Global Affairs Canada (GAC) said in a press release issued on June 26 that International Development Minister Harjit Sajjan made the funding announcement in London, U.K., while attending the Ukraine Recovery Conference—which is described as being focused on “mobilising international support for Ukraine’s economic and social stabilisation and recovery from the effects of war.”
Created in 1991, the EBRD is based in London and describes itself as a “climate finance leader” and an active supporter of Ukraine “and other countries affected by the war there.”
“We have also committed much of our recent activity to countering the economic impact of the coronavirus pandemic,” the bank writes on its website.

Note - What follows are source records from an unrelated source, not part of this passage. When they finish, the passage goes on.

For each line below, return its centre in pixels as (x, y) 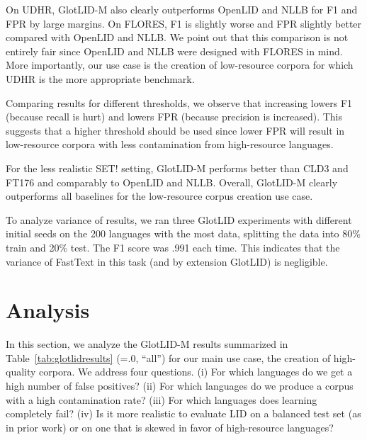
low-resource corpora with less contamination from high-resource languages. (170, 144)
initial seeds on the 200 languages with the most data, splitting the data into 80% (183, 233)
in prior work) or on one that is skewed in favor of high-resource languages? (170, 427)
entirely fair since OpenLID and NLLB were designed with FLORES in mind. (174, 51)
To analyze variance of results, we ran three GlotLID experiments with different (179, 219)
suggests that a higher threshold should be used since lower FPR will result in (175, 130)
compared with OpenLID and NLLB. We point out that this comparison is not (177, 37)
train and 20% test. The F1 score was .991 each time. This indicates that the (173, 247)
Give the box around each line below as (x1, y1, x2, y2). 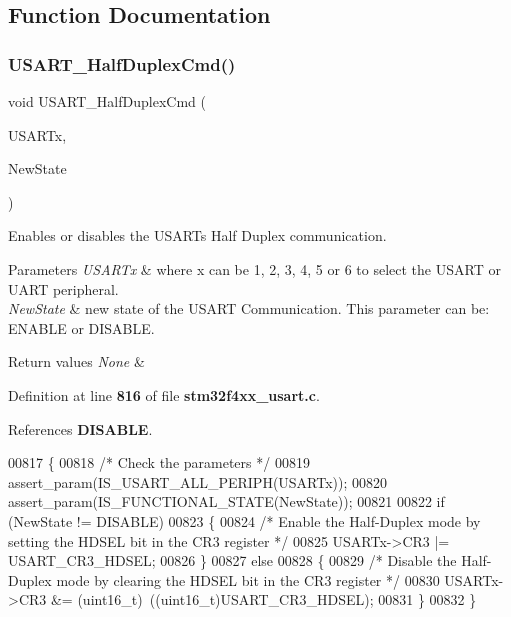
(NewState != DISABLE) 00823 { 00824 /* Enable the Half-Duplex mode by (8, 510, 481, 531)
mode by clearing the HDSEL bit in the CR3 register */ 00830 (56, 569, 440, 590)
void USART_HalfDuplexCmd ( (8, 91, 206, 111)
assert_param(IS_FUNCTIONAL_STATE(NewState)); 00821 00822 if (8, 491, 445, 512)
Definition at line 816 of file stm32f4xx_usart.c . (8, 384, 320, 405)
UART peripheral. (8, 278, 119, 299)
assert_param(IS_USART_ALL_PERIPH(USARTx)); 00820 (8, 471, 388, 492)
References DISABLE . (8, 418, 153, 439)
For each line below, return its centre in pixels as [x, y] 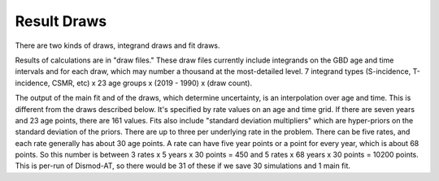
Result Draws [61, 21]
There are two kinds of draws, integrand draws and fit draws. [117, 45]
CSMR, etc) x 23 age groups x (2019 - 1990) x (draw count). [152, 83]
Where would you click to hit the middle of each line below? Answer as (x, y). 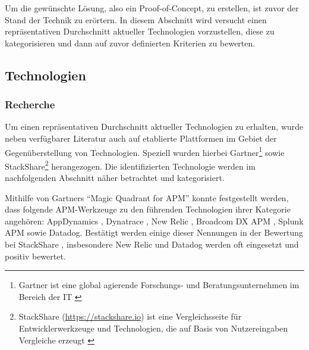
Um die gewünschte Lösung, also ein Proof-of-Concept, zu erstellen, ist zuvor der (152, 8)
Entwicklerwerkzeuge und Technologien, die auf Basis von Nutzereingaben (153, 328)
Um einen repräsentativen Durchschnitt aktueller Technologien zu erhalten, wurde (154, 126)
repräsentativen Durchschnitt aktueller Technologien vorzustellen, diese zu (140, 31)
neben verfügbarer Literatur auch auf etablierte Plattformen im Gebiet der (141, 138)
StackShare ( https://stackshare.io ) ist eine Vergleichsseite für (130, 316)
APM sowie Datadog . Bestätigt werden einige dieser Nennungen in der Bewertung (154, 232)
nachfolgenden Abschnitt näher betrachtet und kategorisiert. (115, 178)
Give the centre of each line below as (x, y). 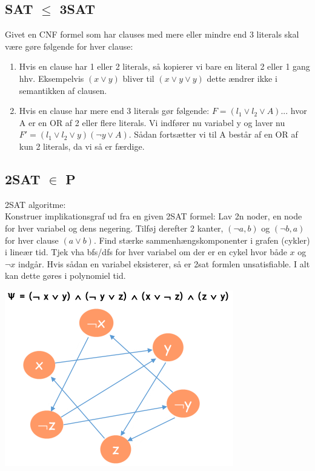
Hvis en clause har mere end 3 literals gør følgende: (114, 111)
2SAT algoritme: (35, 204)
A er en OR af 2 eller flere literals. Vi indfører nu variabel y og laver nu (152, 122)
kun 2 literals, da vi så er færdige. (82, 146)
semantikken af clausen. (63, 90)
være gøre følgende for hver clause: (69, 46)
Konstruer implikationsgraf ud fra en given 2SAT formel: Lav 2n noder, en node (154, 216)
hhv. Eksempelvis (51, 78)
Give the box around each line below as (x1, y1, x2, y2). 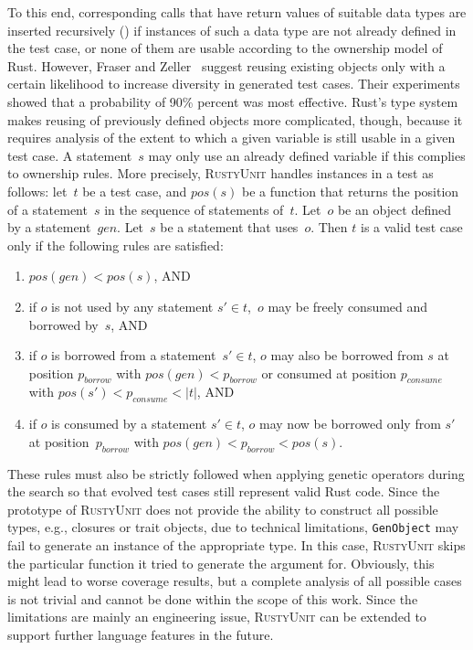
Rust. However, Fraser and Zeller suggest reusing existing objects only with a (7, 56, 446, 75)
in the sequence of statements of (104, 199, 284, 218)
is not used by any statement (51, 296, 214, 315)
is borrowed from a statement (51, 346, 216, 365)
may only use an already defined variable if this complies (148, 145, 466, 165)
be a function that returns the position (242, 181, 459, 200)
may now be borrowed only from (259, 414, 441, 433)
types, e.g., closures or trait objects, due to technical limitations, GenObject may (7, 517, 459, 537)
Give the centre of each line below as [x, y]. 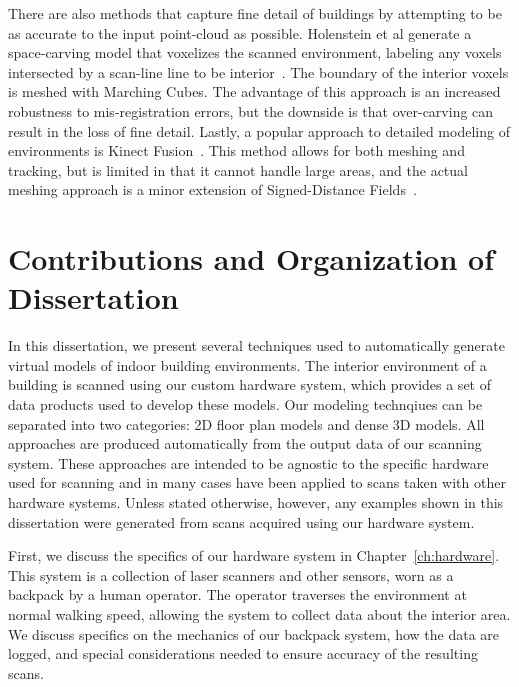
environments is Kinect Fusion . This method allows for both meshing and [236, 150]
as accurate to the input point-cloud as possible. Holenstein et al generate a [240, 32]
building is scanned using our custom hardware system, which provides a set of [249, 384]
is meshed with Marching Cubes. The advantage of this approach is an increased [254, 91]
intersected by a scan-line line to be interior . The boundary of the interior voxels [258, 71]
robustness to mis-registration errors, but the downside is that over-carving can [251, 110]
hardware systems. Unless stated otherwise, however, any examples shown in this [256, 502]
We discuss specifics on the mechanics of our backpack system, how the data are [254, 633]
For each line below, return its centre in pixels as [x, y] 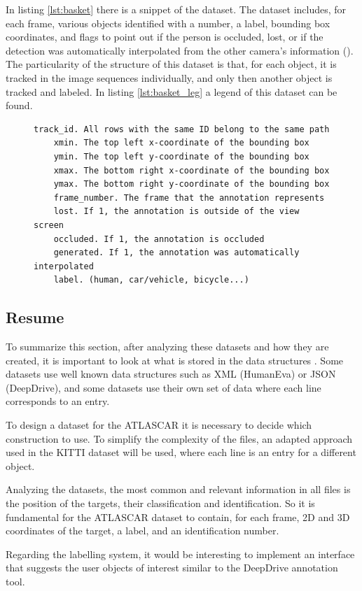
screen [49, 225]
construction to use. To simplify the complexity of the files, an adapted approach [179, 438]
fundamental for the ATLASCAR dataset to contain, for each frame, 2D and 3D [178, 517]
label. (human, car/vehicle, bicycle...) [151, 280]
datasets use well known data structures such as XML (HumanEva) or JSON [171, 374]
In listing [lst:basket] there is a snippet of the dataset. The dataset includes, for [176, 9]
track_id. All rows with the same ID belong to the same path [182, 129]
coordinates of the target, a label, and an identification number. [142, 531]
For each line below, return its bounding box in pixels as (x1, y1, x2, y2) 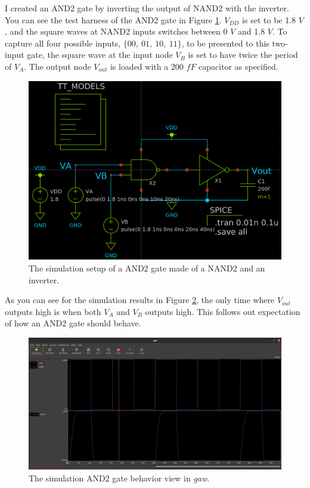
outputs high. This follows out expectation (145, 305, 300, 317)
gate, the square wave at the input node (27, 48, 173, 61)
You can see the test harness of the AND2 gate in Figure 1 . (5, 13, 222, 26)
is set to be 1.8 (242, 13, 296, 26)
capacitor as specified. (199, 60, 278, 72)
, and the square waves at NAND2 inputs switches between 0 (5, 25, 228, 38)
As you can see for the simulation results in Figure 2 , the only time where (5, 294, 275, 306)
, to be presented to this (181, 36, 269, 49)
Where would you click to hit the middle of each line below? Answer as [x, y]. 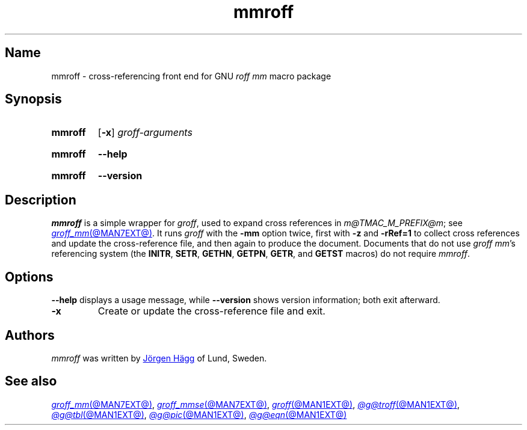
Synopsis [33, 99]
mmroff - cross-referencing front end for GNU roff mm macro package [191, 76]
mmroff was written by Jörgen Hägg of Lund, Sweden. [159, 358]
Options [29, 277]
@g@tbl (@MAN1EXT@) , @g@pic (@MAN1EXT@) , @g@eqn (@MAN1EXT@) [199, 414]
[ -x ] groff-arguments [145, 133]
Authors [30, 335]
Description [41, 200]
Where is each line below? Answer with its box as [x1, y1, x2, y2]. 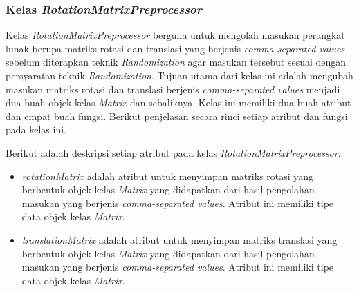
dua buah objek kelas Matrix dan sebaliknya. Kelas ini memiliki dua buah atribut [6, 95, 351, 110]
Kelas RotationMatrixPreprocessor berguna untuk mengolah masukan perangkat [6, 28, 345, 42]
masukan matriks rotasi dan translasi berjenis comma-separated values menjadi [6, 81, 340, 96]
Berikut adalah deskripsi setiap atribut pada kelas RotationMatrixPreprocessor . [6, 145, 341, 159]
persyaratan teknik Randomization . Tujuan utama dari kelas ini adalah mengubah [6, 68, 353, 82]
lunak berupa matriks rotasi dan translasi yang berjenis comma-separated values [6, 41, 345, 55]
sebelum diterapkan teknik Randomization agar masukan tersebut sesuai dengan [6, 55, 347, 69]
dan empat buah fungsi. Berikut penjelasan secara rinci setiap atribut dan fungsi [6, 108, 348, 123]
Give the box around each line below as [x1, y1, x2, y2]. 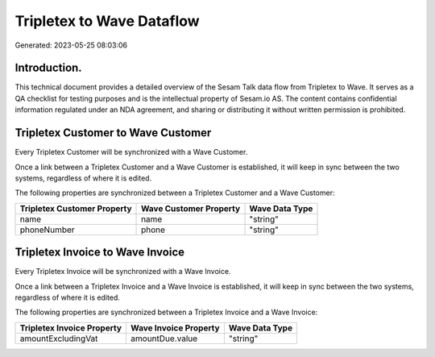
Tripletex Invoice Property [19, 322, 122, 334]
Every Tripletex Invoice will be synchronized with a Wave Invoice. [14, 267, 231, 276]
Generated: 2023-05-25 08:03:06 [14, 40, 128, 50]
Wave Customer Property [141, 202, 241, 214]
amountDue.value [130, 333, 198, 344]
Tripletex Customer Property [19, 202, 132, 214]
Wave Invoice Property [130, 322, 221, 334]
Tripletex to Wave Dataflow [14, 12, 201, 30]
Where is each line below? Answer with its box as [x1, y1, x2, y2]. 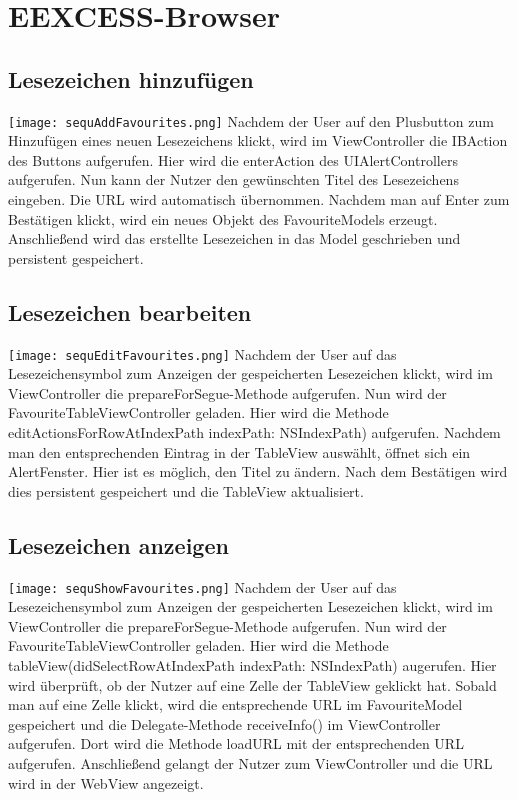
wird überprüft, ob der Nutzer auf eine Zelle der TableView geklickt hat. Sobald [8, 674, 497, 695]
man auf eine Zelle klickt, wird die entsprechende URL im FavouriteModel [8, 694, 463, 715]
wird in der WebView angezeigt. [8, 772, 204, 793]
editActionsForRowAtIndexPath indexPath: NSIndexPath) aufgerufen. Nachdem [8, 422, 501, 443]
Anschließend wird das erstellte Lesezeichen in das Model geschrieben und [8, 228, 461, 249]
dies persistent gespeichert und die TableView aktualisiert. [8, 480, 364, 501]
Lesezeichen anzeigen [8, 529, 229, 560]
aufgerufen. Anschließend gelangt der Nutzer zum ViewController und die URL [8, 753, 493, 774]
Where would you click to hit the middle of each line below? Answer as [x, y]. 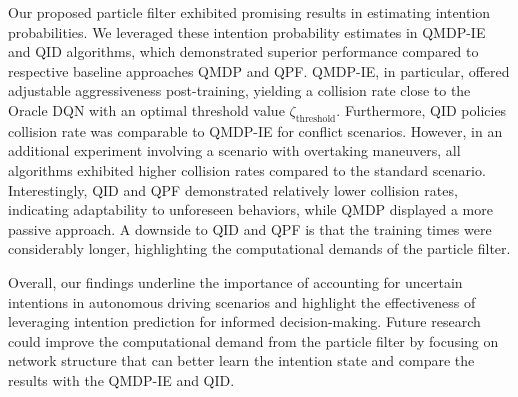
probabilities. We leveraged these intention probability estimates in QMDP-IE [247, 31]
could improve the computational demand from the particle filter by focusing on [253, 340]
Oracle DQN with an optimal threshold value [146, 109]
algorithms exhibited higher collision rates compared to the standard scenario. [247, 169]
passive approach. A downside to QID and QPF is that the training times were [250, 228]
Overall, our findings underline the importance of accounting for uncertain [235, 281]
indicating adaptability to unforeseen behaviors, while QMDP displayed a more [250, 209]
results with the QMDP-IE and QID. [121, 379]
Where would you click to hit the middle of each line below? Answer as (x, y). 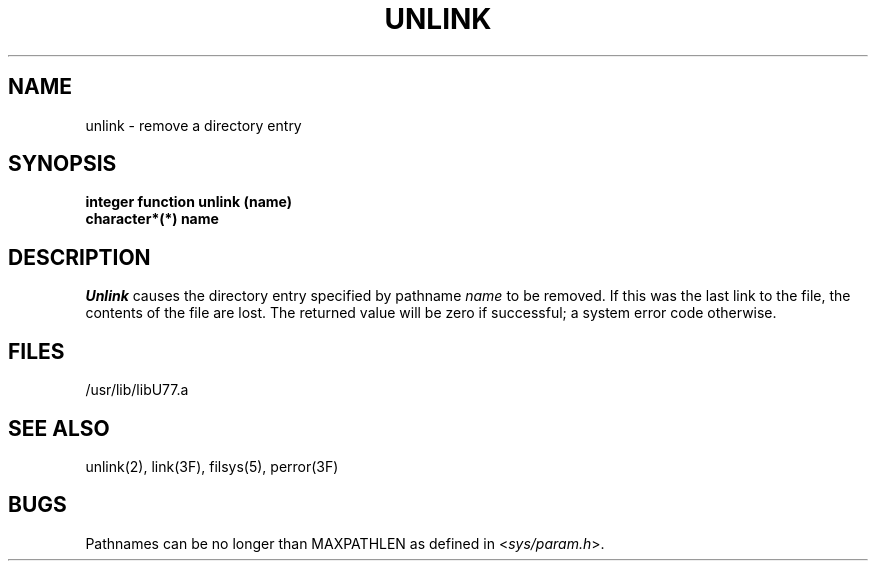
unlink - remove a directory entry (193, 125)
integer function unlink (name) (188, 202)
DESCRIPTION (79, 257)
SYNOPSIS (62, 164)
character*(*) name (152, 219)
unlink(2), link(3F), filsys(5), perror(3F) (212, 466)
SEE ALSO (59, 428)
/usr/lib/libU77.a (137, 390)

GAC said the Liberal government’s $20 million grant for the EBRD comes as part of Ottawa’s support for the bank’s “High-Impact Partnership on Climate Action,” the primary objectives of which are to garner investments from across the globe in efforts to either “reduce or prevent greenhouse gas emissions, strengthen resilience and reduce vulnerability to climate change, and protect the environment.”
GAC also said Minister Sajjan expressed Canada’s “support for the launch of the G7+ and the Government of Ukraine’s Clean Energy Partnership for Ukraine” while he was in London.

Other Investments

Following his trip to London, Sajjan also attended the Summit for a New Global Financing Pact in Paris, where he announced that Ottawa will be investing another $50 million in a strategy created by the private firm BlueOrchard that is focused on “gender equality, diversity, and inclusion in Latin America and the Caribbean.”
BlueOrchard, which is based in Zurich, Switzerland, says its investment fund is meant to “increase access to financing for women, Indigenous peoples, Afro-Descendants and other underserved groups” in the region.
GAC wrote that Canada is the “first investor” in the fund and expects it to “attract more than $215 million in additional investments.”
“Guided by our Feminist International Assistance Policy, these new investments demonstrate Canada’s strong commitment to the future of Ukraine and to supporting locally led solutions in the Global South,” Sajjan said in GAC’s press release.